How to Retire Happy Wild and Free is Ernie Zelinski’s book on happy retirement.
- Plan your retirement
- Find a passion to pursue
- Do all the things you haven’t had the chance of doing
Failing to Plan is Planning to Fail
Zelinski says that if you work until the last possible day to save as much as possible, you might find out that you don’t have that many years to actually use that money.
And if you enjoy your money along the way you might find out that you don’t have quite enough to live comfortably.
The solution? Plan about retirement.
How Broke People Spend
Broke people spend buying “stuff”. Stuff is the clutter they accumulate over time which they don’t need and don’t use.
The income of broke people goes straight into expenses for “stuff”.
The author recommends instead you save enough so that you can live retirement on your terms, doing the things you love.
A Good Retirement
Retirement for the author doesn’t mean sitting around and doing nothing. It means doing something that you always wanted to do but could never afford to do because of work or other life commitments.
A bad retirement instead is sitting around fiddling your thumbs.
My Note: I would also encourage you to consider if there’s a way to do what you really want to do even before retirement
Here are some great suggestions Zelinksi has for retirees:
- Unplug your TV
- Unsubscribe from your cable
- Travel cheaply (without hurry you can scoop up deals and travel low season)
- Move to a college town (loads of free cultural opportunities)
My Note: at this point, I’d wonder, why not moving somewhere else completely where life is cheap?
A Healthy Retirement
The author, righteously, stresses the importance of social and physical health. He recommends you keep in touch with friends, take care of your relationships and keep exercising. That’s something I fully ascribe to as well.
And I would also expand on that and invite you to look into the mental and more spiritual side of aging. For example, with Mindful Aging of Andrea Brandt.
Make Up for Lost Time
I really liked the idea of the retirement time to do all the things you wanted to do but never got around to do it.

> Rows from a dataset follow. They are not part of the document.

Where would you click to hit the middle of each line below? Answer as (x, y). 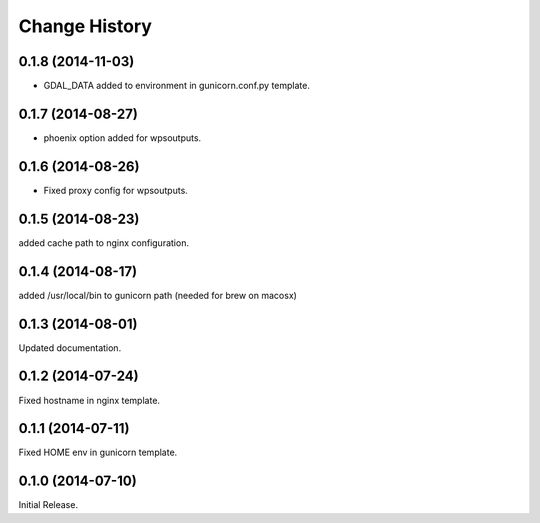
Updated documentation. (70, 347)
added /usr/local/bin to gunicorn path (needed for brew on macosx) (157, 295)
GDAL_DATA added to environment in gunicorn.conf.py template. (176, 86)
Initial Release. (48, 505)
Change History (85, 26)
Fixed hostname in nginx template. (89, 400)
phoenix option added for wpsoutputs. (122, 137)
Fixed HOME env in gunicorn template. (98, 452)
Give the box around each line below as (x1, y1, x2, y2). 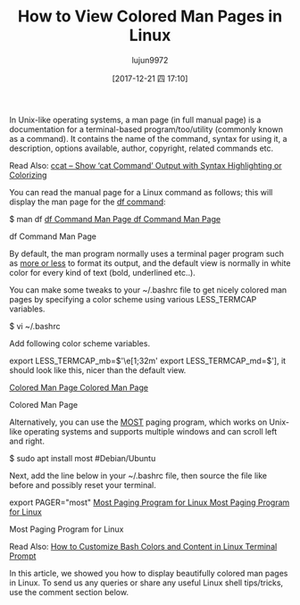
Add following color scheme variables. (9, 337, 150, 349)
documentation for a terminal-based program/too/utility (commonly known (9, 123, 284, 135)
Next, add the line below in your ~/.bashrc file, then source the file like (9, 470, 268, 481)
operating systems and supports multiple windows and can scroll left (23, 426, 278, 436)
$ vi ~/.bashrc (9, 320, 61, 331)
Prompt (9, 551, 37, 561)
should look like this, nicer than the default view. (9, 364, 187, 376)
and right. (9, 435, 45, 446)
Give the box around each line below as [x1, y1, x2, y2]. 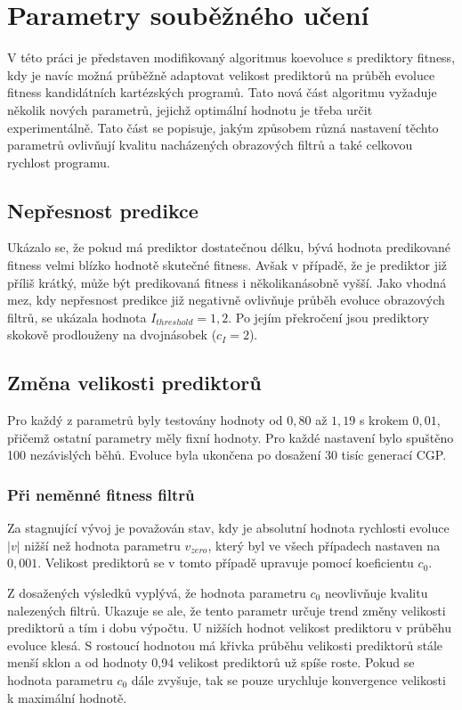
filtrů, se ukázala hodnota [7, 307, 147, 326]
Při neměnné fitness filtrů [7, 483, 195, 505]
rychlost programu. [7, 152, 110, 171]
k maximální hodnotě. [7, 688, 127, 706]
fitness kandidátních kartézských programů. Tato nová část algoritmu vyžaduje [7, 83, 437, 102]
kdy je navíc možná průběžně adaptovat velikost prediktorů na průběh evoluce [7, 65, 435, 84]
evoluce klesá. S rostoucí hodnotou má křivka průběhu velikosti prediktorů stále [7, 635, 442, 654]
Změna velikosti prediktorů [7, 369, 262, 396]
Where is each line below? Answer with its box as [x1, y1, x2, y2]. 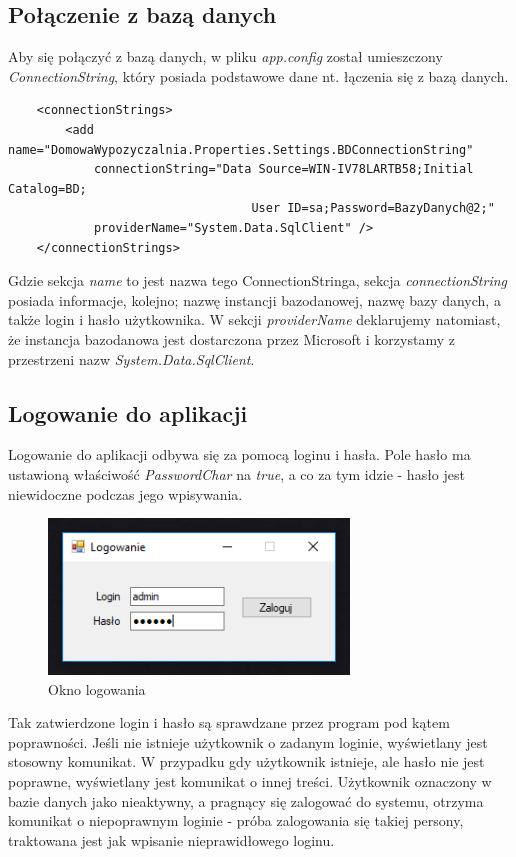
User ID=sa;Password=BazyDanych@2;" [251, 201, 495, 216]
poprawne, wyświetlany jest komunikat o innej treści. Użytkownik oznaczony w [8, 770, 492, 791]
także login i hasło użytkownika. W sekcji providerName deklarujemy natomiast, [8, 309, 501, 330]
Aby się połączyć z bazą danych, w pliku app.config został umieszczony [8, 46, 443, 67]
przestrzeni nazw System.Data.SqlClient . [8, 348, 255, 369]
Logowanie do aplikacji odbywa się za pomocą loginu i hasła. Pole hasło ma [8, 444, 471, 465]
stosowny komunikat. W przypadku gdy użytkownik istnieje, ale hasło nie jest [8, 751, 485, 772]
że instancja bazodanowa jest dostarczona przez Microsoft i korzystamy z [8, 328, 455, 349]
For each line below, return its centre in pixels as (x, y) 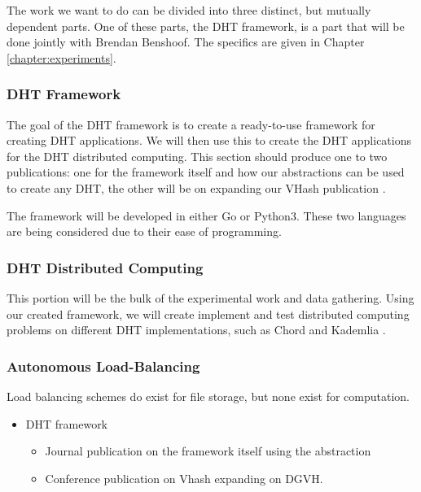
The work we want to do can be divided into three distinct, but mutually (189, 10)
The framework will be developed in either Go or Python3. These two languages (206, 215)
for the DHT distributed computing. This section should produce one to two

Instead of living in regret, do them now!
Could have been briefer
Some concepts repeats, it could have been much briefer. But that’s a complain I often have, so it could be just me.
No new ground broken
Some tips are good, and some are exactly the same I would give to anyone I care about.
However I didn’t feel there was anything groundbreaking. But that’s not necessary a con: you don’t need anything groundbreaking for happy life, after all.
A very positive approach to retirement, I hope many will follow the author’s approach and recommendations.
I was looking for wealth books for my own wealth compendium and picked up How to Retire Happy, Wild, and Free in the belief it was about budgeting.
But it’s much more than finances. It’s about embracing the third age as a new golden era.